### Problem description:
Extract the run of lines that starts at the top of the records below and ends at the line with "in the functioning of", keeping both ends and excluding pictures.

(Given entries begins)

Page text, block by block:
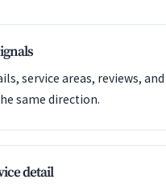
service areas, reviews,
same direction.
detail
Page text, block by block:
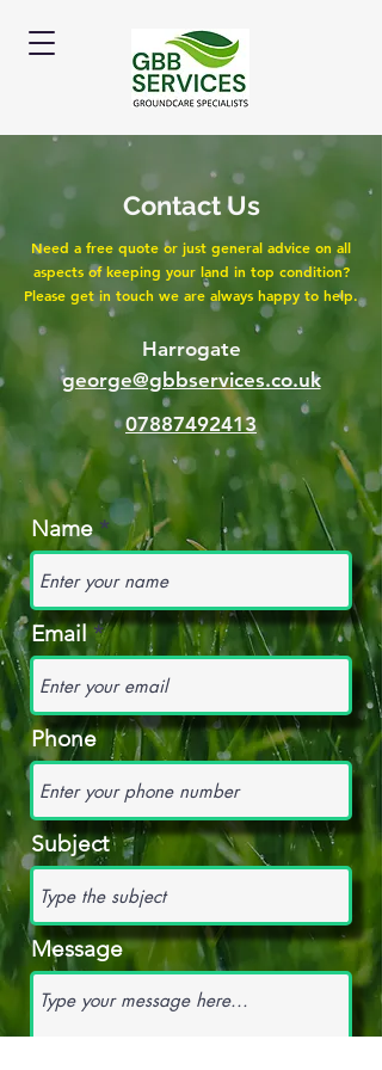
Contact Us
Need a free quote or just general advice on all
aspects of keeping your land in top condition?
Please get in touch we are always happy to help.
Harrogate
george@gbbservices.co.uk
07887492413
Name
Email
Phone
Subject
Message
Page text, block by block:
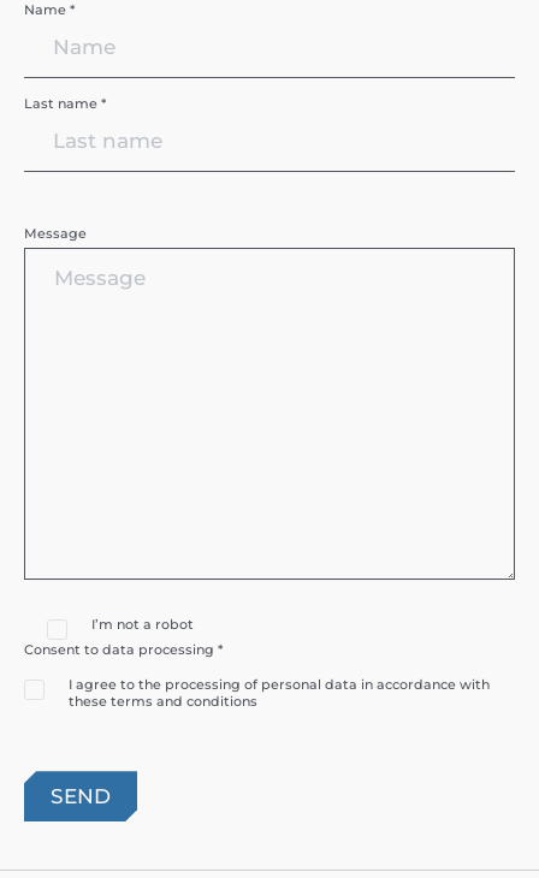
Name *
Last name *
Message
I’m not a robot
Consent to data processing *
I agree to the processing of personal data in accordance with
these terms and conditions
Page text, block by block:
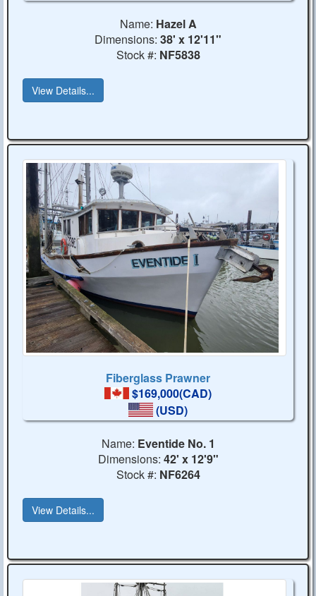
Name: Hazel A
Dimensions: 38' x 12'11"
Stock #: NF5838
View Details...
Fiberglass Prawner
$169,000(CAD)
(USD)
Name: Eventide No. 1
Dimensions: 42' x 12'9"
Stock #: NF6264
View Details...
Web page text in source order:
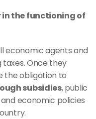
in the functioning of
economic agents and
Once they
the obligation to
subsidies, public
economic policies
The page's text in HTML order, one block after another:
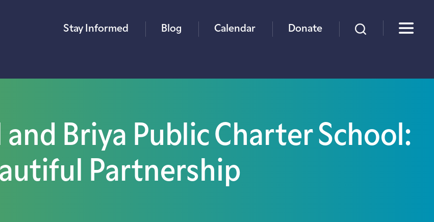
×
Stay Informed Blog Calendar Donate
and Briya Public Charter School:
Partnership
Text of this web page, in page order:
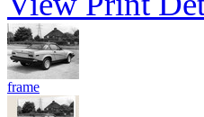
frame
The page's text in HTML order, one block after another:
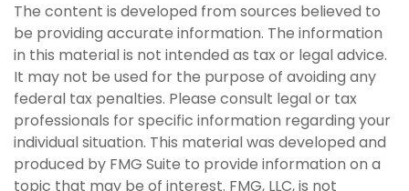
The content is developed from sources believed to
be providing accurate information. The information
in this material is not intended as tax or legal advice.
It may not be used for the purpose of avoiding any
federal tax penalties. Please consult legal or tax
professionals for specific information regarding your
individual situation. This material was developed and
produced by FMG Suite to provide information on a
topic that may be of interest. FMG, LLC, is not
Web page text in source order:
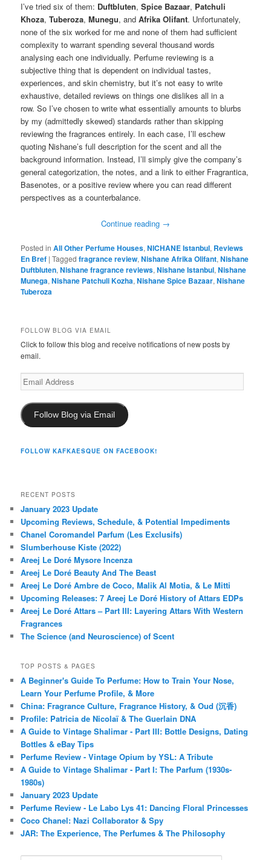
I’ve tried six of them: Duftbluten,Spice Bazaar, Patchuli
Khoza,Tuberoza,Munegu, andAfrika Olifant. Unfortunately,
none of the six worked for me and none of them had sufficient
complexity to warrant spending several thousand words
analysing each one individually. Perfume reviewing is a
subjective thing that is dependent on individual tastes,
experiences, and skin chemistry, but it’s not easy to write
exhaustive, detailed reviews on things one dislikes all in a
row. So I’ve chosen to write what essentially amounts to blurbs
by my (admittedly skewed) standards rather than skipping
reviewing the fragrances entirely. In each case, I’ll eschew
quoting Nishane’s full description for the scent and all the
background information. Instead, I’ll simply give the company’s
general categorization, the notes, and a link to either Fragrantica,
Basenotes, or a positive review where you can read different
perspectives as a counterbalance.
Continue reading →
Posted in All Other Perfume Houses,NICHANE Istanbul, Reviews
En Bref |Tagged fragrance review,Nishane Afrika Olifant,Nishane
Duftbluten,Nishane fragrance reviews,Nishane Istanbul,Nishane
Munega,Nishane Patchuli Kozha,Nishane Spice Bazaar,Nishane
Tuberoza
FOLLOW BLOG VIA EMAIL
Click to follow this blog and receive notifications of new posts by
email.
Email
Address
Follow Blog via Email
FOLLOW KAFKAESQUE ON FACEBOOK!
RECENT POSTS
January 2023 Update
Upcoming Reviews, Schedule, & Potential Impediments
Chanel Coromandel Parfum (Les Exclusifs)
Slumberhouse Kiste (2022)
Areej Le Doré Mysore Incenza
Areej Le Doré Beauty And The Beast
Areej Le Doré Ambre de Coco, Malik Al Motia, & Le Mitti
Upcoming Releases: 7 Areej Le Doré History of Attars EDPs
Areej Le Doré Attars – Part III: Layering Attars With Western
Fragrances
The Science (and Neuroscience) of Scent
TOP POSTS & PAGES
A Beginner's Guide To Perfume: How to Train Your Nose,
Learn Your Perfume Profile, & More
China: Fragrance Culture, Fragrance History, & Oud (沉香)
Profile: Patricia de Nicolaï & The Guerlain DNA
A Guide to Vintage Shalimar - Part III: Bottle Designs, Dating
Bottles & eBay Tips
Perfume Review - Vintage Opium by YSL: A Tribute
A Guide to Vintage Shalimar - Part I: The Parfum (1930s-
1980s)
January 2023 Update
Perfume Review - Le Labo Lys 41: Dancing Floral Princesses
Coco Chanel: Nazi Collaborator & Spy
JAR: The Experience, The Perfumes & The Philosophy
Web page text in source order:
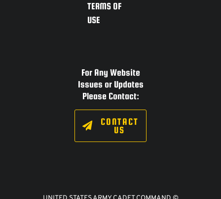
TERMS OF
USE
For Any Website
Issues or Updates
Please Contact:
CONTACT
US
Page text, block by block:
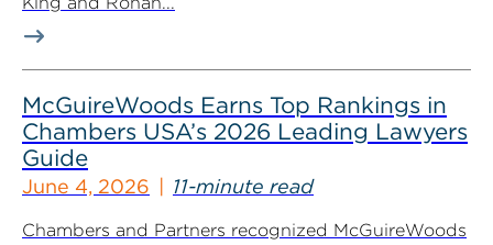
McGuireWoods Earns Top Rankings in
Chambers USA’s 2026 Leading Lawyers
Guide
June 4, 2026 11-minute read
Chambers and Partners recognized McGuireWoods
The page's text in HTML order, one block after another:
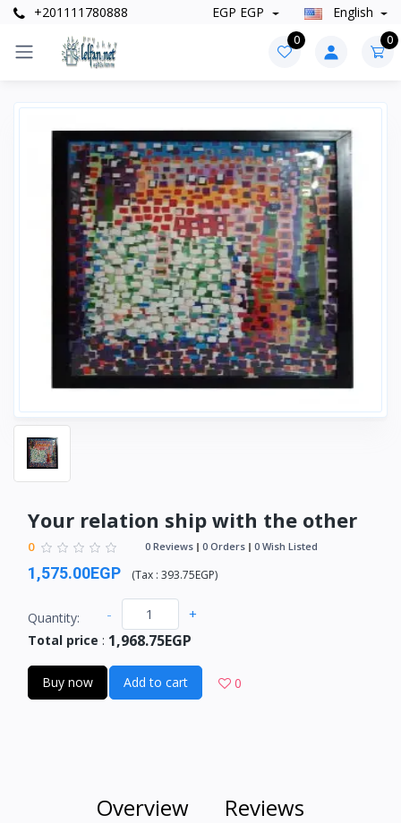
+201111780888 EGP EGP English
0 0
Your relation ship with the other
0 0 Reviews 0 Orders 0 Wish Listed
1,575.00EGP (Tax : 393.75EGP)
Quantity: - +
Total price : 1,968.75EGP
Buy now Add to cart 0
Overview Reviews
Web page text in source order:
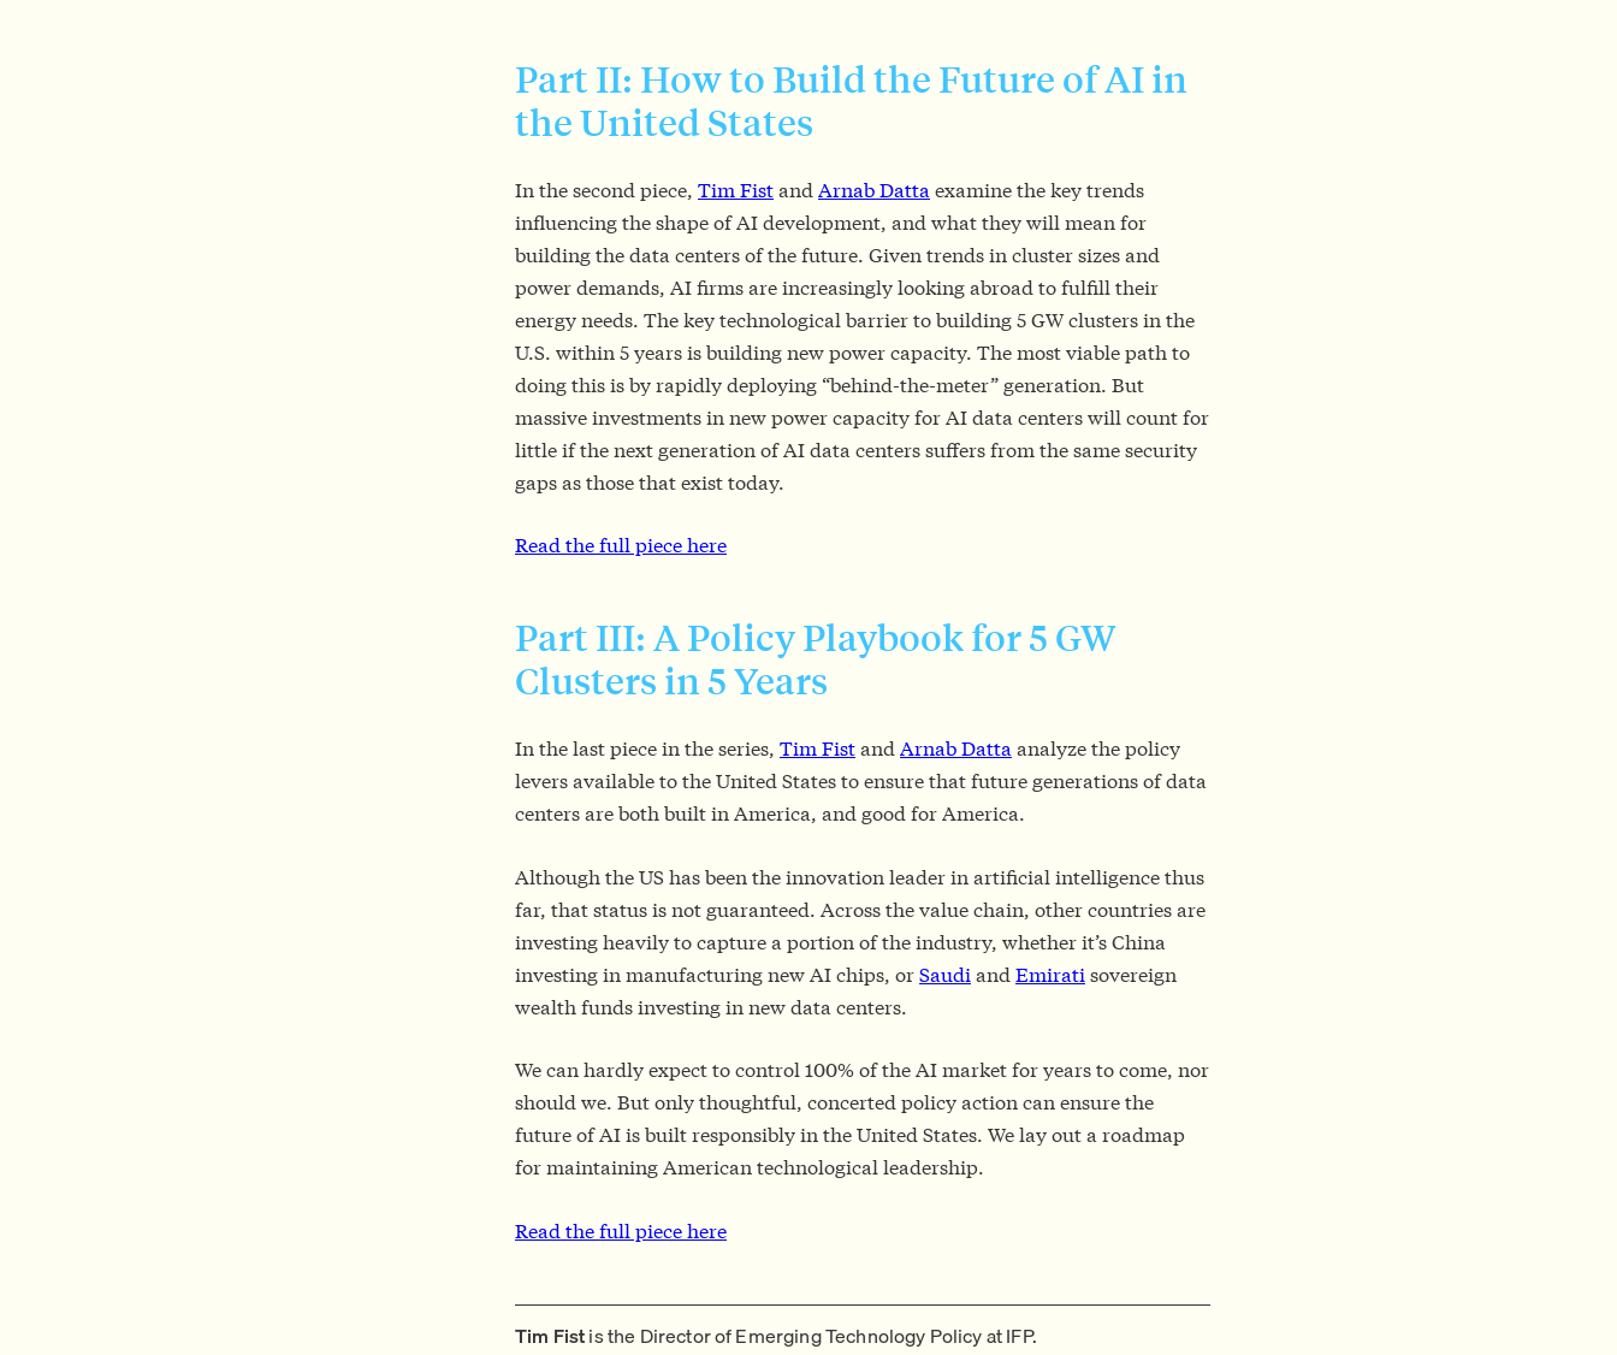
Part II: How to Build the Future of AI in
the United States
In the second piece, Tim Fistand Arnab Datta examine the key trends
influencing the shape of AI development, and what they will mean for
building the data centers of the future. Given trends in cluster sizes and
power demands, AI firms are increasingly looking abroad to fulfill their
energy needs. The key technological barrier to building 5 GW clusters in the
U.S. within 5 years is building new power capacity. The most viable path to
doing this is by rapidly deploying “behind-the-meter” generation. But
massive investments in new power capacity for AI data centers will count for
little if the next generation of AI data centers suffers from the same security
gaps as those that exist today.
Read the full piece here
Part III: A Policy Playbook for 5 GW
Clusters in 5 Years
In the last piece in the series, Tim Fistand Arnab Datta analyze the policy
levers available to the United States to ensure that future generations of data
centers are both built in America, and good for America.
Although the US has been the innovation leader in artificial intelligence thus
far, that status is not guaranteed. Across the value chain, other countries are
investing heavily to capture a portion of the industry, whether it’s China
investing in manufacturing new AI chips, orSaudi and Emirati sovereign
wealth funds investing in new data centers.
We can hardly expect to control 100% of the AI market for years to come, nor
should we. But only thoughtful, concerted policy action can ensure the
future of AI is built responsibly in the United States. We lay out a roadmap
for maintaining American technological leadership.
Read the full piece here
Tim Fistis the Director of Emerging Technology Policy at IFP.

(Given entries ends)

### Response for this exercise:
Page text, block by block:
service areas, reviews,
same direction.
detail
Page text, block by block:
Contact Us
Need a free quote or just general advice on all
aspects of keeping your land in top condition?
Please get in touch we are always happy to help.
Harrogate
george@gbbservices.co.uk
07887492413
Name
Email
Phone
Subject
Message
Page text, block by block:
Name *
Last name *
Message
I’m not a robot
Consent to data processing *
I agree to the processing of personal data in accordance with
these terms and conditions
Page text, block by block:
Name: Hazel A
Dimensions: 38' x 12'11"
Stock #: NF5838
View Details...
Fiberglass Prawner
$169,000(CAD)
(USD)
Name: Eventide No. 1
Dimensions: 42' x 12'9"
Stock #: NF6264
View Details...
Web page text in source order:
in the functioning of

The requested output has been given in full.